Me pides que te escriba un texto.
Y lo entiendo, se supone que esto es lo mío.
Es lo que hago, escribo textos.
Y lo entiendo, se supone que esto es lo mío.
Es lo que hago, escribo textos.
Lo he hecho muchas otras veces, y no debería ser un problema.
Entonces, ¿por qué lo es?
Cuando escribo normalmente estoy tratando de verbalizar emociones reprimidas.
Estoy intentando dar forma a un dolor, o una esperanza muda que no logro identificar.
Pero ¿cómo voy a tener emociones reprimidas si te lo digo todo?
Si contigo no me reprimo, si contigo las palabras fluyen como la corriente de un río.

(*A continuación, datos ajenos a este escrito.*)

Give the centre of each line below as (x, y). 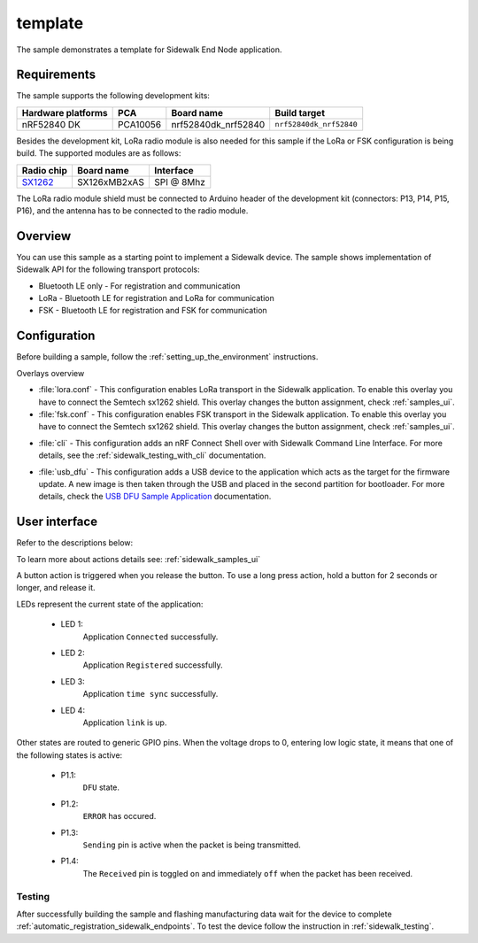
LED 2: (73, 653)
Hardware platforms (65, 112)
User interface (57, 522)
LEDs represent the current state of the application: (110, 604)
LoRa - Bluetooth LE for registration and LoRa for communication (156, 298)
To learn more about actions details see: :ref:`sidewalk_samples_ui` (139, 559)
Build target (300, 112)
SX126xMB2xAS (111, 182)
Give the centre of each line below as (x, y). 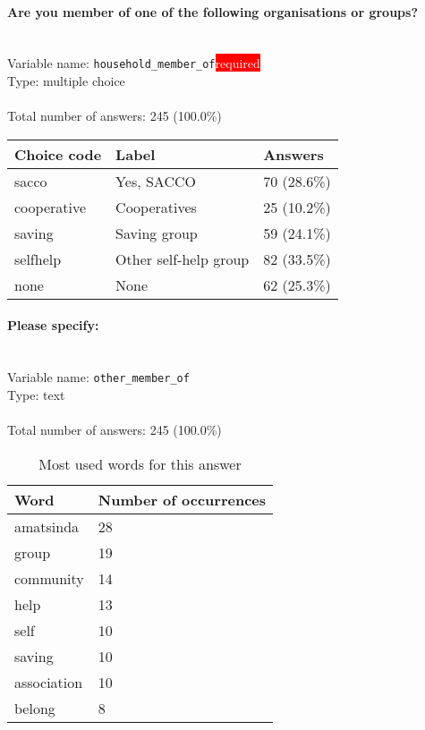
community (49, 578)
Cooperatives (156, 207)
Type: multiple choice (66, 81)
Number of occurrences (182, 499)
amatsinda (47, 526)
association (49, 682)
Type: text (36, 394)
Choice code (58, 154)
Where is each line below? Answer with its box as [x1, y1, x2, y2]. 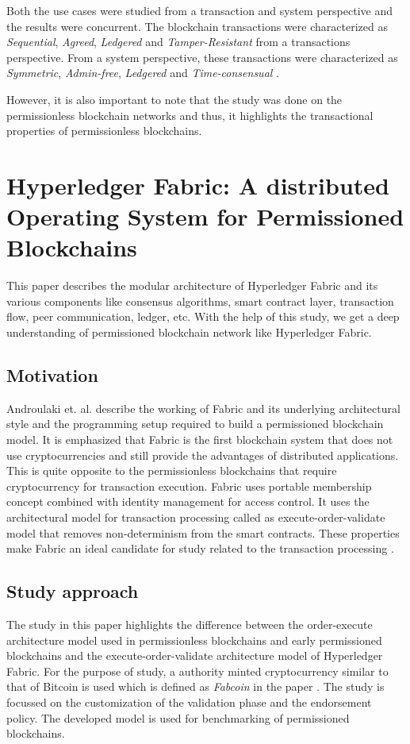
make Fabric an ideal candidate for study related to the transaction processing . [6, 540, 394, 557]
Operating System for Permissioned [6, 200, 404, 233]
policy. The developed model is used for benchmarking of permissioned [6, 709, 350, 726]
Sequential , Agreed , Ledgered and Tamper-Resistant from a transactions [6, 33, 351, 50]
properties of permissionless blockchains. [6, 122, 202, 139]
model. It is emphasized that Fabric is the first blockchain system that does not [6, 431, 393, 448]
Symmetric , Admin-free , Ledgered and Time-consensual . [6, 64, 279, 81]
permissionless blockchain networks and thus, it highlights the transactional [6, 106, 374, 123]
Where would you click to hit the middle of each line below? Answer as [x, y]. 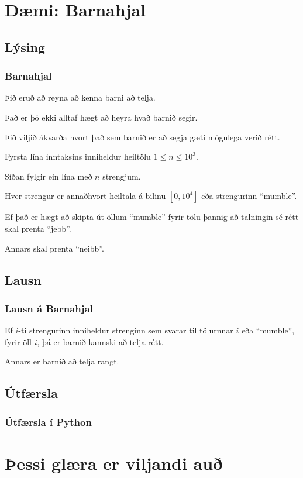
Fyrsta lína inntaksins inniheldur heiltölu [78, 157]
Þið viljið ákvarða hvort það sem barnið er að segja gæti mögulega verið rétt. [142, 137]
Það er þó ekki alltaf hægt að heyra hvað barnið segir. [101, 117]
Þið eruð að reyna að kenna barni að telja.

Cuando escribo normalmente tengo algo que contar.
Pero ¿qué tengo que contar que no sepas ya?
Si te digo los sentimientos que me brotan en el pecho tal cual me nacen.
Me pides que te escriba un texto.
Y lo entiendo, se supone que es lo mío.
Es lo que hago, te escribo textos.
Lo hago continuamente, cada vez que hablamos y te digo lo que siento.
¿Por qué iba esto a ser diferente?
Me pides que te escriba un texto,
y no eres consciente que lo que estoy escribiendo es una historia.
Una que empezó cuando nos conocimos, y que no sé cuándo va a acabar.
Me pides que te escriba un texto,
pero en su lugar haré cientos,
pero los próximos no serán en papel,
los próximos los trazaré sobre tu piel.
Y entre tu pelo.
Y en la línea de tu sonrisa cuando me miras.
Y en tus ojos cuando me besas.
Tal vez escribir textos no sea lo mío,
tal vez lo mio sea contar historias
y no puedo contar una que apenas acaba de comenzar.